For me, Jack succeeds where Home largely failed. It provides a convincing portrait of Jack as a someone who thinks very little of himself and a great deal about others, but who seems to bring chaos to their lives even still. At times this quality even takes on a kind of comic aspect, as in a strange moment when he agrees to put on the uniform of a cemetery gardener, only to realize later that the gardener is on the lam and trying to frame him for some obscure misdeed, or when he gets thrown in prison for having stolen property in his pocket--dropped there by a pickpocket panicking at the sight of the cop on the corner. These episodes are droll, but they are intimations of the darker facts of Jack's life, in which is good intentions have all turned sour. Though Jack's love for Della and his love for her are never in question, Jack spends much of the novel pursuing and abandoning her, unable to overcome the quite reasonable belief that his love is a threat or a poison.

I'm actually not surprised that Jack was notably panned in the New York Times this week by Dwight Garner, who finds Robinson's prose "airless." She has a love for abstract nouns that seems to me uniquely Protestant, insofar as Protestantism must construct a faith without the material comfort of the real presence; in Robinson's novels drama works less on the street or in the mind than in the soul, which is the realest thing there is, as Della tells the atheist Jack:

"We all have souls, true?"

He laughed. "Please go on."

"We do. We know this, but just because it's a habit to believe it, not because it is really visible to us most of the time. But once in a lifetime, you look at a stranger and you see a soul, a glorious presence out of place in the world. And if you love God, every choice is made for you. There is no turning away. You've seen the mystery--you've seen what life is about. What it's for. And a soul has no earthly qualities, no history among the things of this world, no guilt or injury or failure. No more than a flame would have. There is nothing to be sad about it except that it is a holy human soul. And it is a miracle when you recognize it."

The other side of this quality is that the novel can seem spectral when you want most for it to be down to earth. It's a novel, after all, about an interracial relationship under Jim Crow, and it's set across more than one black church across the urban heartland of America. Robinson gives the reader numerous black churchmen and churchwomen, tenderly and thoughtfully written, including Della's father, who is gracious to Jack even as he tells him that he will disown Della if she marries him, and yet something of the possible immiseration and violence--the real material stakes of the decision Jack and Della are making--seems just beyond the novel's grasp.

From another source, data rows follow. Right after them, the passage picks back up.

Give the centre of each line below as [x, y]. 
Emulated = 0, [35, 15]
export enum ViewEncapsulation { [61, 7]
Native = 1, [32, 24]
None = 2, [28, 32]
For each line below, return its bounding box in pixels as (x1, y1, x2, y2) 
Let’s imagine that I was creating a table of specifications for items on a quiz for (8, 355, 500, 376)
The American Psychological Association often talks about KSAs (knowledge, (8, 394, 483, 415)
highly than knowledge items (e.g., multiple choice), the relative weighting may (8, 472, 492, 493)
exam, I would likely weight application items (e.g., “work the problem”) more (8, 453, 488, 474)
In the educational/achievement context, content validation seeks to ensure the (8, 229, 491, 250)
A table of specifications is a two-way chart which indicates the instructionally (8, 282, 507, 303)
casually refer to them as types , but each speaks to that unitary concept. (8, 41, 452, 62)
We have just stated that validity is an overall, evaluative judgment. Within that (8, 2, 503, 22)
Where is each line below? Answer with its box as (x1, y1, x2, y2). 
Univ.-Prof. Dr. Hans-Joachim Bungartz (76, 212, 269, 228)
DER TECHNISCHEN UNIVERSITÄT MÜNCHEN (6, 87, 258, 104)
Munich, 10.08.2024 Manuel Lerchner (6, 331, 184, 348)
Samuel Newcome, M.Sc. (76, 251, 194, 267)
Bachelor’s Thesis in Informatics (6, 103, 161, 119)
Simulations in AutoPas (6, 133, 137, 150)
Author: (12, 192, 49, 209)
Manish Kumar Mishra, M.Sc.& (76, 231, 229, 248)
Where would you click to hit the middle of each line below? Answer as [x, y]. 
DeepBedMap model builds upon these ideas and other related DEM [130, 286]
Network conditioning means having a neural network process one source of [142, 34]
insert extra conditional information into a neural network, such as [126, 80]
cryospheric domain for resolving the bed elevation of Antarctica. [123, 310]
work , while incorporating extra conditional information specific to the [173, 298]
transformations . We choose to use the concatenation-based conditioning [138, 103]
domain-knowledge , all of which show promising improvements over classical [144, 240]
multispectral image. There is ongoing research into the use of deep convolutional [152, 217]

Actually, maybe what the novel is missing most is a sense of anger: why should Della and Jack, two perfectly matched people, not be permitted to be together? I'm reminded of the long digression in Gilead about the Reverend Ames' ancestor who fought for abolition. But that's a different family, and not so much like this pair of dreamers, whose challenge is to accept that the promise of love can outweigh the fear of ruin. Jack's character and situation are unique, but we all must embrace the fact that to love another person grants the power, not always voluntarily wielded, to harm them. Though Jack never quite captures the drama of the soul as powerfully as Gilead or Lila, it is compassionate and a little sweet.